# TASK OBJECTIVE:
Exactly as written, transcribe each record below.
Start of Block
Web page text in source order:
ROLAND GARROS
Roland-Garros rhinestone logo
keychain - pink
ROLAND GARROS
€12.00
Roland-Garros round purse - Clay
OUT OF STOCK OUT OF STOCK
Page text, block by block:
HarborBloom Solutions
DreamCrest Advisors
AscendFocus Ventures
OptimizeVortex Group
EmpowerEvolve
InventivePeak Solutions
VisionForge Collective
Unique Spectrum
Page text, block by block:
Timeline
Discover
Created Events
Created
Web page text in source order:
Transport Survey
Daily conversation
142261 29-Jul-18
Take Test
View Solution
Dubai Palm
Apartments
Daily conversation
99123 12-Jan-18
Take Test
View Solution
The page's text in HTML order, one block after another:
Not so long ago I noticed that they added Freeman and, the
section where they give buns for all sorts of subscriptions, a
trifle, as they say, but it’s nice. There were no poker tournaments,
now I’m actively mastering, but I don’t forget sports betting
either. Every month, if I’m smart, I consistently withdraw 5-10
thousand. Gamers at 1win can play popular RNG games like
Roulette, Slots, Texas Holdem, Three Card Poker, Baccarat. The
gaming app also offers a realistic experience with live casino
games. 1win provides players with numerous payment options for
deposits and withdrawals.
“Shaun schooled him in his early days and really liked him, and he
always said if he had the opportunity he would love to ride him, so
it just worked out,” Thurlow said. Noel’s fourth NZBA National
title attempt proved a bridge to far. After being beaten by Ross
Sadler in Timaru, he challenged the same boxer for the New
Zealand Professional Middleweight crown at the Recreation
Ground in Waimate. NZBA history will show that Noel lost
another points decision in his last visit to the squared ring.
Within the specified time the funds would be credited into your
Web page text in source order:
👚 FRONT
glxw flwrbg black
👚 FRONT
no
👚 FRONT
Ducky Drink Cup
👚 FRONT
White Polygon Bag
End of Block
# RESULT FOR THIS TASK:
Web page text in source order:
ROLAND GARROS
Roland-Garros rhinestone logo
keychain - pink
ROLAND GARROS
€12.00
Roland-Garros round purse - Clay
OUT OF STOCK OUT OF STOCK
Page text, block by block:
HarborBloom Solutions
DreamCrest Advisors
AscendFocus Ventures
OptimizeVortex Group
EmpowerEvolve
InventivePeak Solutions
VisionForge Collective
Unique Spectrum
Page text, block by block:
Timeline
Discover
Created Events
Created
Web page text in source order:
Transport Survey
Daily conversation
142261 29-Jul-18
Take Test
View Solution
Dubai Palm
Apartments
Daily conversation
99123 12-Jan-18
Take Test
View Solution
The page's text in HTML order, one block after another:
Not so long ago I noticed that they added Freeman and, the
section where they give buns for all sorts of subscriptions, a
trifle, as they say, but it’s nice. There were no poker tournaments,
now I’m actively mastering, but I don’t forget sports betting
either. Every month, if I’m smart, I consistently withdraw 5-10
thousand. Gamers at 1win can play popular RNG games like
Roulette, Slots, Texas Holdem, Three Card Poker, Baccarat. The
gaming app also offers a realistic experience with live casino
games. 1win provides players with numerous payment options for
deposits and withdrawals.
“Shaun schooled him in his early days and really liked him, and he
always said if he had the opportunity he would love to ride him, so
it just worked out,” Thurlow said. Noel’s fourth NZBA National
title attempt proved a bridge to far. After being beaten by Ross
Sadler in Timaru, he challenged the same boxer for the New
Zealand Professional Middleweight crown at the Recreation
Ground in Waimate. NZBA history will show that Noel lost
another points decision in his last visit to the squared ring.
Within the specified time the funds would be credited into your
Web page text in source order:
👚 FRONT
glxw flwrbg black
👚 FRONT
no
👚 FRONT
Ducky Drink Cup
👚 FRONT
White Polygon Bag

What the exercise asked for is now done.